What This Document Is
These lecture notes delve into the critical system-level concept of interrupts and exceptions within computer architecture. Specifically, they explore how a central processing unit (CPU) manages events originating both internally and externally, allowing for efficient multitasking and responsive system behavior. This material is geared towards students studying abstract data types and operating systems principles, offering a foundational understanding of how software interacts with hardware at a low level.
Why This Document Matters
This resource is invaluable for students in CMPE 12 at UC Santa Cruz seeking a deeper understanding of how computer systems handle asynchronous events. It’s particularly helpful when grappling with concepts related to operating system design, system calls, and input/output management. Understanding interrupts and exceptions is crucial for anyone aiming to build efficient, reliable, and responsive software or hardware systems. If you're encountering challenges visualizing the flow of control during interrupt handling, or need a detailed look at the mechanisms involved, these notes will be a significant asset.
Topics Covered
* The fundamental differences between interrupts and traps.
* The properties of interrupts, including asynchronicity and prioritization.
* The role of exceptions as a unified mechanism for handling both interrupts and traps.

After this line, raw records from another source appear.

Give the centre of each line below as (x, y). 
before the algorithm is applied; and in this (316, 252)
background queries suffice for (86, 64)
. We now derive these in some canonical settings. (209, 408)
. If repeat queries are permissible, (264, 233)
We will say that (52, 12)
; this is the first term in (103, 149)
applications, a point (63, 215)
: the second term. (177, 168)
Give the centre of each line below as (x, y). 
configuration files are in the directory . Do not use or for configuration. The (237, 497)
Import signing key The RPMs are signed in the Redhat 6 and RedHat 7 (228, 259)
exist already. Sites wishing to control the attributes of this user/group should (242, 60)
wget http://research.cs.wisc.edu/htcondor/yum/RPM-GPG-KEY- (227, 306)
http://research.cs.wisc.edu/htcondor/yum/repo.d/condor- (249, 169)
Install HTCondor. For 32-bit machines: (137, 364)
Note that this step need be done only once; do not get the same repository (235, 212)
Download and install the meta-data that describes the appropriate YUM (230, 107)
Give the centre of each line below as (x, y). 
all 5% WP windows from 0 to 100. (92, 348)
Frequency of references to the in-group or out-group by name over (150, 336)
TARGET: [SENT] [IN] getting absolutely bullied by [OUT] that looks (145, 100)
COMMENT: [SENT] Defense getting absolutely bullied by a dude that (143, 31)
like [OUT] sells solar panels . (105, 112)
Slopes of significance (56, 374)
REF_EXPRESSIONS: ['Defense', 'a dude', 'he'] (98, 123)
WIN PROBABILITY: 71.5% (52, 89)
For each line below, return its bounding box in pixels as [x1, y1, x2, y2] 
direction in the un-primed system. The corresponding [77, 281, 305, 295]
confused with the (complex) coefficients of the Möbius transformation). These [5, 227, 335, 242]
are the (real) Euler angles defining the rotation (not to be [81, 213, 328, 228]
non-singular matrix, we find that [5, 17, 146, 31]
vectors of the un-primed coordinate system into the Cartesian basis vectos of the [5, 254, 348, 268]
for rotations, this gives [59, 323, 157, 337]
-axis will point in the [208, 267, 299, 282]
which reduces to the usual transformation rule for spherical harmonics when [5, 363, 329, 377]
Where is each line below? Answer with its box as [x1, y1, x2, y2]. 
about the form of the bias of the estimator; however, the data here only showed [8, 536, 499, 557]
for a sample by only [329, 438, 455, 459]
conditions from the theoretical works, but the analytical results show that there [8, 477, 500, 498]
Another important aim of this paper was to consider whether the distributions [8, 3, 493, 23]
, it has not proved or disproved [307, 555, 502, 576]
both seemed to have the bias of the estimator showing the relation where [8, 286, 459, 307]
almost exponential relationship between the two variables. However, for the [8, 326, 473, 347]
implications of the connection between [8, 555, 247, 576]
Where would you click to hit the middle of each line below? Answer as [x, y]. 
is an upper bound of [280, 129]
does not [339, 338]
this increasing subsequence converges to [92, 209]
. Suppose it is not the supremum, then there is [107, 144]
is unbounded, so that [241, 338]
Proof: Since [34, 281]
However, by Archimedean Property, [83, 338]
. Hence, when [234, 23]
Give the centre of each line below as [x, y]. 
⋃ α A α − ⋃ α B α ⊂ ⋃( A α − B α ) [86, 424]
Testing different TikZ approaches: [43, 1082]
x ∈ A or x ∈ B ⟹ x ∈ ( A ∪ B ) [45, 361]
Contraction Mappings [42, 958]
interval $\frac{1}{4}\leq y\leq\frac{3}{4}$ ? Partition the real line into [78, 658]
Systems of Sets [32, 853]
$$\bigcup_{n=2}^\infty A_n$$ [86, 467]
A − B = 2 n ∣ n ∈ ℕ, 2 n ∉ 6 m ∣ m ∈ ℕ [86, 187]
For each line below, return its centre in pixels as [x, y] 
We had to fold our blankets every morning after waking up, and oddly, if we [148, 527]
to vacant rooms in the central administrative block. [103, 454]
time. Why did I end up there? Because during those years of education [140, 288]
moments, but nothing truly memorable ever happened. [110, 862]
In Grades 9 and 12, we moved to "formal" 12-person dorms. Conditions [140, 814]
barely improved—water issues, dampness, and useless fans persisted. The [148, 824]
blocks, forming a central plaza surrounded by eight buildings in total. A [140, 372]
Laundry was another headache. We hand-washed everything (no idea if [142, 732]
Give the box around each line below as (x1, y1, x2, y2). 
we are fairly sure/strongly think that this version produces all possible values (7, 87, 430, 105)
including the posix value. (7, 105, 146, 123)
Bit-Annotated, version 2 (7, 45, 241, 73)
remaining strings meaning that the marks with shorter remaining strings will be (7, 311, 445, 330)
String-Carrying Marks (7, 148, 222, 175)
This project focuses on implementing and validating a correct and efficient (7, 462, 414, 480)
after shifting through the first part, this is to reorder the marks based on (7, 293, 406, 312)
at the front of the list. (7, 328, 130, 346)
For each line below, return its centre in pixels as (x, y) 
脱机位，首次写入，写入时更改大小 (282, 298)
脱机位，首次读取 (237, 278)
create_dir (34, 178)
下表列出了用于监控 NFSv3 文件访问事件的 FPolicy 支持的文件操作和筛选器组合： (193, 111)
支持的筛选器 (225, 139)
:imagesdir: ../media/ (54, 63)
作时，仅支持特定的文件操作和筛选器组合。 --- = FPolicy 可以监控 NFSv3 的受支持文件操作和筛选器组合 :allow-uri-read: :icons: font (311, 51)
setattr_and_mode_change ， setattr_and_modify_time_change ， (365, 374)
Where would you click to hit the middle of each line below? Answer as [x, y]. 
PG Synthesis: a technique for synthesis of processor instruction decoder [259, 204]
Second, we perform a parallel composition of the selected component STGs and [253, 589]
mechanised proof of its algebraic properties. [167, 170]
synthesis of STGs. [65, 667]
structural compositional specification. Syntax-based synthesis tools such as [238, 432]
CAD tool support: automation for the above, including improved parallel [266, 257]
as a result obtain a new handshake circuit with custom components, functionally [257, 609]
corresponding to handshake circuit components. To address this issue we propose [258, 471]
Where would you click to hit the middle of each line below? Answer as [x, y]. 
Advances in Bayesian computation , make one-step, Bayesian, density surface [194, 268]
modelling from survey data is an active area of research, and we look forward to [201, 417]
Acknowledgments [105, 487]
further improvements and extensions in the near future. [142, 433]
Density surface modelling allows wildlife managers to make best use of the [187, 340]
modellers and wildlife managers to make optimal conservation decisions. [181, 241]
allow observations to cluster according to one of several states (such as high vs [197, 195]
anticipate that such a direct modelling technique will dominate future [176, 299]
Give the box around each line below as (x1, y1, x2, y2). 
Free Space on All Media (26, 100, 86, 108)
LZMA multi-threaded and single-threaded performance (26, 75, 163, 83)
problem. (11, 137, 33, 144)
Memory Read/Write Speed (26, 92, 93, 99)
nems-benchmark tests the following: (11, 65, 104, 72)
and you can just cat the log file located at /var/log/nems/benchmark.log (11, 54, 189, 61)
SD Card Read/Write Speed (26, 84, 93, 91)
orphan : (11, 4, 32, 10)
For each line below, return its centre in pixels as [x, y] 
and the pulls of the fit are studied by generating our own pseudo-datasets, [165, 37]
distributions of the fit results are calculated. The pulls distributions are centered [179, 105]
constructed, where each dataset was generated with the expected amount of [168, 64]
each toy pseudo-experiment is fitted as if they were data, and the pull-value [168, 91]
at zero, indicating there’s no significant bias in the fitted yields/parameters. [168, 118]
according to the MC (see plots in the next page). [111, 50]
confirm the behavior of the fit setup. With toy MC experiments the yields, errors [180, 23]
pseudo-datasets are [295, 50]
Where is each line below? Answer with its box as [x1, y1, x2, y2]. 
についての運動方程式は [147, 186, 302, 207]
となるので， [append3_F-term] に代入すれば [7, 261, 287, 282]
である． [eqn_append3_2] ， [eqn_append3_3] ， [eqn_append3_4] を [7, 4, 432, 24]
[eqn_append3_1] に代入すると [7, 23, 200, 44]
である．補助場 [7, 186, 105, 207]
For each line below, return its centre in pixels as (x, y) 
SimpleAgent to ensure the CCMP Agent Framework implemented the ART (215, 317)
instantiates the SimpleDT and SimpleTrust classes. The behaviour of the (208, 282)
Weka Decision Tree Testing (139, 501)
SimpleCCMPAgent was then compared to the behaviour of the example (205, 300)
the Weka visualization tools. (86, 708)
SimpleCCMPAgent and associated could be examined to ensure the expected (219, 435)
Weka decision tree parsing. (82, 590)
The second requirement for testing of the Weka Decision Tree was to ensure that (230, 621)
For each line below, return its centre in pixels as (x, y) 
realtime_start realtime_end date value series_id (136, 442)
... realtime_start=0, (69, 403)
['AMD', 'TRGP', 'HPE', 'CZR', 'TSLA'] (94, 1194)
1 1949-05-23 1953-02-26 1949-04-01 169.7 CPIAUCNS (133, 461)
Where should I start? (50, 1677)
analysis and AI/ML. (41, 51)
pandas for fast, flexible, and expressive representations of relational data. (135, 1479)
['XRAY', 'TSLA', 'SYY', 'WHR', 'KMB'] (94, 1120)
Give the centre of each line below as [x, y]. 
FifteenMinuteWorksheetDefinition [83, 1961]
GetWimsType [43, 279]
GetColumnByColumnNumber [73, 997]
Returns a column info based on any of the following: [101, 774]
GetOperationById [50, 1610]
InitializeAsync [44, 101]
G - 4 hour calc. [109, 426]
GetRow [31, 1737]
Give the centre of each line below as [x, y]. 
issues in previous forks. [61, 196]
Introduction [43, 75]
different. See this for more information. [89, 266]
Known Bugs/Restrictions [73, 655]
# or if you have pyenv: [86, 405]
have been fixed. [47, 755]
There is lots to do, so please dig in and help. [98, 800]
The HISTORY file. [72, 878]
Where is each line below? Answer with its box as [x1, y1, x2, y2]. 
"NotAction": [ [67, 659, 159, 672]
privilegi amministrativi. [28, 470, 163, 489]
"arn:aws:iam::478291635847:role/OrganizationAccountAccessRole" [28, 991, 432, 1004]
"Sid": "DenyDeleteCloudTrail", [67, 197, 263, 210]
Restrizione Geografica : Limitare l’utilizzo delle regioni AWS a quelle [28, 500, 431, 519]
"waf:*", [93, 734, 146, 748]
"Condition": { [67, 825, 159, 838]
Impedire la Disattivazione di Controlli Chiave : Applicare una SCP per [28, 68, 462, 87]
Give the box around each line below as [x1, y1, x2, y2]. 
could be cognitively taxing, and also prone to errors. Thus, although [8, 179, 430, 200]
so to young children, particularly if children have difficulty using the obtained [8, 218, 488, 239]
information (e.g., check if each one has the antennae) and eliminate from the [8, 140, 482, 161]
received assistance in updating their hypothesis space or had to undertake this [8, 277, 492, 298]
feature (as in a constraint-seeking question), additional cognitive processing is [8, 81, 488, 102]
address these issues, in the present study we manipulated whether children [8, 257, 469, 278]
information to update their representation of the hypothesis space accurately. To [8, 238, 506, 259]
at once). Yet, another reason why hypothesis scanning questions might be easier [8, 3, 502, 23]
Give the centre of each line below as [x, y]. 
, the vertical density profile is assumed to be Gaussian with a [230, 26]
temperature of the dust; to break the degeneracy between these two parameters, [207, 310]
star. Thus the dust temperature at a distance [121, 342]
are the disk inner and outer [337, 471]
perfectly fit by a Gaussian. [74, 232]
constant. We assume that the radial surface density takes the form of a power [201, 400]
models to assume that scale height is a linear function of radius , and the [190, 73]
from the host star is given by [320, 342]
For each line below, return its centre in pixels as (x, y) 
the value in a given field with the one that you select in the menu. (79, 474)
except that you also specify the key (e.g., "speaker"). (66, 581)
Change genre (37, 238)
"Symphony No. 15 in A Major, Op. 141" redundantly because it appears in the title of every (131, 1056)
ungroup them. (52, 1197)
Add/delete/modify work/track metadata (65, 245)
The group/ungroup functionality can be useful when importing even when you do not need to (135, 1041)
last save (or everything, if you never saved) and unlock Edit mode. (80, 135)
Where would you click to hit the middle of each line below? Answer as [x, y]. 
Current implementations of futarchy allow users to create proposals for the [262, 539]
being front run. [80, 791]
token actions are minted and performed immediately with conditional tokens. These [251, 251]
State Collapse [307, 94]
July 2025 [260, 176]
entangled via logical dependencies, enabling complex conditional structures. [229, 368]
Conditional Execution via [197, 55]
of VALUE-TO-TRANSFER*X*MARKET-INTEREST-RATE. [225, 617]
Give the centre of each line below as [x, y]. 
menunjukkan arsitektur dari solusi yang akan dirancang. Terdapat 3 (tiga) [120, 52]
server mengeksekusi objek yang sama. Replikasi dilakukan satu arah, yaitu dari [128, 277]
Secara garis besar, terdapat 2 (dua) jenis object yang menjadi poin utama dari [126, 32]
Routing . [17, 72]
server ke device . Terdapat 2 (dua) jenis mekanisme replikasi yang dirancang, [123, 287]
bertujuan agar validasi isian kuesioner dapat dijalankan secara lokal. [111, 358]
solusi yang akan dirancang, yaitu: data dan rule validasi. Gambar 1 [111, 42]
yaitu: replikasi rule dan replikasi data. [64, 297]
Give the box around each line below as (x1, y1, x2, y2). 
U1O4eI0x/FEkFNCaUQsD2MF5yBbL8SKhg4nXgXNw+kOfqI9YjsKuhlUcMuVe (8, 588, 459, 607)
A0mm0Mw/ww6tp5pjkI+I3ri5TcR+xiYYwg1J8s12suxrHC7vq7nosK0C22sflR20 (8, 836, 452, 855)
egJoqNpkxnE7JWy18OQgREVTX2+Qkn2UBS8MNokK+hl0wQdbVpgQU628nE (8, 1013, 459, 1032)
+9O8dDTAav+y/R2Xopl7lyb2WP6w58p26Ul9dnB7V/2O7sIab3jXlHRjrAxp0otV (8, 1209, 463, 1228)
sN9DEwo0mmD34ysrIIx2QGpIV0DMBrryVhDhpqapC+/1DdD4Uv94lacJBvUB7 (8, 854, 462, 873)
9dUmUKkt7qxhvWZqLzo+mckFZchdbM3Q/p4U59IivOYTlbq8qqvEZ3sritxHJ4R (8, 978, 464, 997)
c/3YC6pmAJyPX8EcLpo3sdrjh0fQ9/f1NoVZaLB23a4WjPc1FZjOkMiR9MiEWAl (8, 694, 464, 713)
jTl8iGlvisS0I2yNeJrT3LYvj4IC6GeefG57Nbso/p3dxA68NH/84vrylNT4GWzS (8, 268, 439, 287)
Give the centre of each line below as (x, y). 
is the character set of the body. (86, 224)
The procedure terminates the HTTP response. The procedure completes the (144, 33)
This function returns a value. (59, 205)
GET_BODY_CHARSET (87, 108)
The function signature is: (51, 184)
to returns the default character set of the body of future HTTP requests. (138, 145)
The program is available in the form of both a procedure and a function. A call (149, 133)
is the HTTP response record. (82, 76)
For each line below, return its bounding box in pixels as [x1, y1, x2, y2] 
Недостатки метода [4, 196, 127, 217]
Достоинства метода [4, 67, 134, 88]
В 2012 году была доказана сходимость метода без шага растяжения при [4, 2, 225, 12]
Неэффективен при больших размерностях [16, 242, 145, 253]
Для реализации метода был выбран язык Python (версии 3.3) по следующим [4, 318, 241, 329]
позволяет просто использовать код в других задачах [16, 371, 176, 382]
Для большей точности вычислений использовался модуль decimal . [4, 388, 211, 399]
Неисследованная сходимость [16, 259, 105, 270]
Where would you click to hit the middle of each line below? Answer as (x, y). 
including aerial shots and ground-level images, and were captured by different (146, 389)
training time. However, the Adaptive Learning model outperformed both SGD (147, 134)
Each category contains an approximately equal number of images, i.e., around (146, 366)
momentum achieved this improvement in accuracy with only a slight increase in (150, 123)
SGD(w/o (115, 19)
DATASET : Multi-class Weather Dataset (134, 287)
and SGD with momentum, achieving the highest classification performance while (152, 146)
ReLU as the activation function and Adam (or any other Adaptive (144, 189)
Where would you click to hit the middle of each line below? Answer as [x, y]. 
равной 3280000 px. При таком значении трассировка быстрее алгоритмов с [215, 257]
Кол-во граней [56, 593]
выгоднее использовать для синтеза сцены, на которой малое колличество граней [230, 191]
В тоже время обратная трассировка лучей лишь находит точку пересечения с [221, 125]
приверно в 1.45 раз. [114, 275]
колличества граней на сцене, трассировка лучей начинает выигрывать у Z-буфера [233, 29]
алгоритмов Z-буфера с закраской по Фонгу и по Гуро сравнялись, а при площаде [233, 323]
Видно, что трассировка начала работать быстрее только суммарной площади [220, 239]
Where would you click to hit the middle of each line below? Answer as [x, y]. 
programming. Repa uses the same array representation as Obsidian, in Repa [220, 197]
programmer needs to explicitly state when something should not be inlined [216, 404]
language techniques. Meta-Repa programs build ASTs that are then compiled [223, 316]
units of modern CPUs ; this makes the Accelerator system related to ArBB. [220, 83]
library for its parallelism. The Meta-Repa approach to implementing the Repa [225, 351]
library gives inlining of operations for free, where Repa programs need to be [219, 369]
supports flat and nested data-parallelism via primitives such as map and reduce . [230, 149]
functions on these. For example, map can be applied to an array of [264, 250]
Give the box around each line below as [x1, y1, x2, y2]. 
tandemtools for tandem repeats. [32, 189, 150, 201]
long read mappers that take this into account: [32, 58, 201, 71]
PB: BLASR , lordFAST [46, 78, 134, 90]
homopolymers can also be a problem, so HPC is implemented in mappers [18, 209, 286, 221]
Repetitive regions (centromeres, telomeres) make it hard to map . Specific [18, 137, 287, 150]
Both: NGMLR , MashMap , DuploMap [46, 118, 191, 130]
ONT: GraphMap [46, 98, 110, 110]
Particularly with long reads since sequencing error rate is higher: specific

* Hardware-level interrupt handling procedures in different architectures (MIPS and HC11).
* The process of saving and restoring CPU state during exception handling.
* The use of interrupt vector tables and exception handlers.
* Specific examples of interrupt sources (keyboard, disk, mouse, etc.).
What This Document Provides
* A detailed exploration of the sequence of events triggered by both interrupts and traps.
* An overview of key registers involved in exception handling, such as the Cause and EPC registers.
* Insights into how a CPU transitions between user and kernel modes.
* A comparative analysis of interrupt handling mechanisms in MIPS and HC11 architectures.
* A conceptual framework for understanding how system calls are implemented using traps.
* A foundation for understanding interrupt latency and its impact on system performance.